In light of America’s interventions in that country, was the demand for an apology so outrageous? That was the stark question we posed as the title of our 60 Minutes report: "Should the U.S. Apologize." The final cut of the report ran 25 minutes—an unusually long segment for the program.
But then the White House intervened. President Jimmy Carter called Bill Leonard, the president of CBS News to request that the network not broadcast the report. I was amazed. I knew of no other time that an American president had attempted to squelch one of our broadcasts.
Hewitt, Wallace, and myself were summoned to Leonard's office to screen the segment for the CBS News president, and discuss what should be done.
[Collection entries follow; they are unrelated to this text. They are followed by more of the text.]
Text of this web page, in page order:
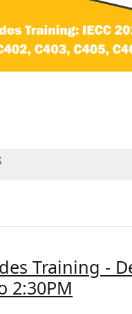
Energy Codes
Training -
2:30PM
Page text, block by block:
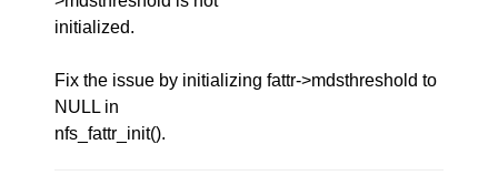
initialized.
Fix the issue by initializing fattr->mdsthreshold to
NULL in
nfs_fattr_init().
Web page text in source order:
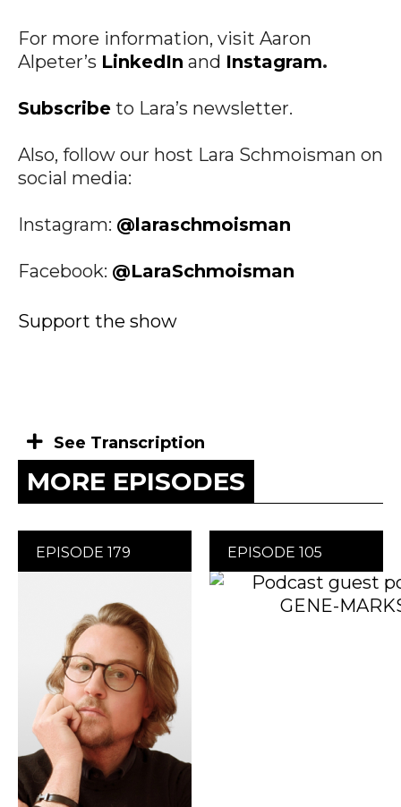
For more information, visit Aaron
Alpeter’s LinkedIn and Instagram.
Subscribe to Lara’s newsletter.
Also, follow our host Lara Schmoisman on
social media:
Instagram: @laraschmoisman
Facebook: @LaraSchmoisman
Support the show
See Transcription
MORE EPISODES
EPISODE 179 EPISODE 105
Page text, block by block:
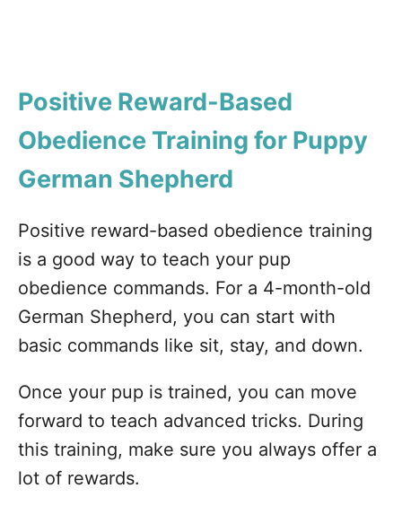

Carter had insisted that our report would undermine the American position in the hostage negotiations. His argument made no sense. We were not revealing anything that harmed America’s national security. There was nothing we were reporting that was not common knowledge in Iran. The ones who might be surprised by our revelations were American not Iranian viewers. In other words, the only way our report could possibly undermine the U.S.'s negotiating position with the Iranians was by simply letting American's understand the emotions driving the other side.
Before the meeting in Leonard’s office, I had my editor make a copy of the report. I felt I had no other moral option, if CBS News refused to broadcast the segment, than to quit and give the copy to Public Television or anyone else who would agree to put it on the air.
To his everlasting credit, Bill Leonard refused to back down. He requested only that we change the title from "Should the U.S. Apologize" to the more neutral "The Iran File."
And that's what went out at 7 P.M. that Sunday night, more than thirty-three years ago.